§ **EXERCISE GOAL**:
If a line in the records below contains the word "where", copy it.

*** RECORDS FOR PROCESSING ***

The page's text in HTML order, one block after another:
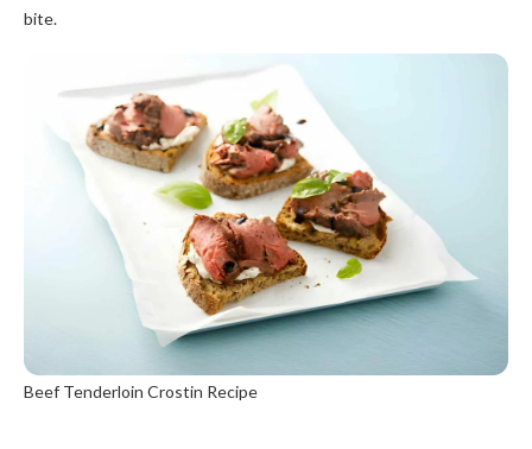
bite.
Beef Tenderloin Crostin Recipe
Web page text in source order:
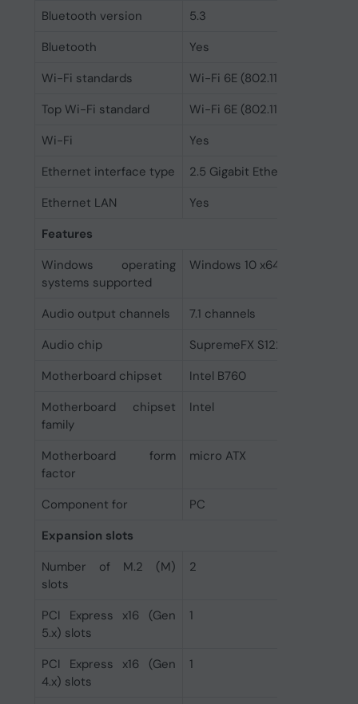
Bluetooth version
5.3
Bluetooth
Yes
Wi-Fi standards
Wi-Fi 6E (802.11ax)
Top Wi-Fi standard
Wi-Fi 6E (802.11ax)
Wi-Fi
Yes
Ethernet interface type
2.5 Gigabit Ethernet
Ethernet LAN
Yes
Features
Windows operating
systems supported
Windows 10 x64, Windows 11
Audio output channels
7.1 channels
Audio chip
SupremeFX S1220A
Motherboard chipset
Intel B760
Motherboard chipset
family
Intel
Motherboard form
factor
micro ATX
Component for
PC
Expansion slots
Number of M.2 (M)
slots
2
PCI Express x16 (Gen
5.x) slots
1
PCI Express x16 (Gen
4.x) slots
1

***
*** RECORDS FOR PROCESSING ***

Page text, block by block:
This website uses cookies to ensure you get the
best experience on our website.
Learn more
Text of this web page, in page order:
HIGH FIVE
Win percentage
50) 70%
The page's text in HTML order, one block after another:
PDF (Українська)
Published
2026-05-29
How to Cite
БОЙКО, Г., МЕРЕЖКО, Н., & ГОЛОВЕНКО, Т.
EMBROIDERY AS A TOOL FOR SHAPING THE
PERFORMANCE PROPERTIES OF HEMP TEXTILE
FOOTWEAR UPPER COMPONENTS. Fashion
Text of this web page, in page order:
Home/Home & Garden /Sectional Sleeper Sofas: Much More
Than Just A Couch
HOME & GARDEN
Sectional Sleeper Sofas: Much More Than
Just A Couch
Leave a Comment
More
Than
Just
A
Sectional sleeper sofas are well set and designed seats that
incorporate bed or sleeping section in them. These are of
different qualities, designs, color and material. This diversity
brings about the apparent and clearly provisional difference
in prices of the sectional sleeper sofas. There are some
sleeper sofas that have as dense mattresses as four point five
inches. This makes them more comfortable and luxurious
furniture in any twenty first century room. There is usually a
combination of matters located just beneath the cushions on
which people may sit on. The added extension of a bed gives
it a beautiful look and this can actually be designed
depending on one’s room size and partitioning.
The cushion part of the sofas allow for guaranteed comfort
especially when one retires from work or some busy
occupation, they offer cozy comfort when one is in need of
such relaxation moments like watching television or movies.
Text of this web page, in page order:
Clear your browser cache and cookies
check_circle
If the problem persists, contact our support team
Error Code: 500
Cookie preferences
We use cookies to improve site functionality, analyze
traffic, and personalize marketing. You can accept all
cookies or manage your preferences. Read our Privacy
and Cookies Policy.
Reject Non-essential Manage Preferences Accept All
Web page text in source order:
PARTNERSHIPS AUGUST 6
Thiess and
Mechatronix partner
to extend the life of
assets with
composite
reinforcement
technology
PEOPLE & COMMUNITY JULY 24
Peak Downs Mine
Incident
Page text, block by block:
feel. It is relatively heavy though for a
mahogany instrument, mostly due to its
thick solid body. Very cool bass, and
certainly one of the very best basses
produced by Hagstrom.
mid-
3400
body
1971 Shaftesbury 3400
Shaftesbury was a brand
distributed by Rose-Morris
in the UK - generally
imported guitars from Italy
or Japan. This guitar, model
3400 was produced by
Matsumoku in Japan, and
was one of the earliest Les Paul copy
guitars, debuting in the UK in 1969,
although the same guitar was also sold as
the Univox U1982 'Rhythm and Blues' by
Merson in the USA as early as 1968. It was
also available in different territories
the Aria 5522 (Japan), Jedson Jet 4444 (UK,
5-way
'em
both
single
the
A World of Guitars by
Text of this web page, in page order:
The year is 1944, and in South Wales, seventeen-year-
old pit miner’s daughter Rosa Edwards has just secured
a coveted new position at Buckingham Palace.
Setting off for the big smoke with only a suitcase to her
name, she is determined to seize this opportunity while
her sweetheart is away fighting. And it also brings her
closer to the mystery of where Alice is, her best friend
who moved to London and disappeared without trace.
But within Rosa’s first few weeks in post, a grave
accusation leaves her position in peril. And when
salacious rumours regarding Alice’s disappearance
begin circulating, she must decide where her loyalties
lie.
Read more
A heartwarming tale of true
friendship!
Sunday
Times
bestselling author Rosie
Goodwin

***

§ **ANSWER SPACE**:
closer to the mystery of where Alice is, her best friend
begin circulating, she must decide where her loyalties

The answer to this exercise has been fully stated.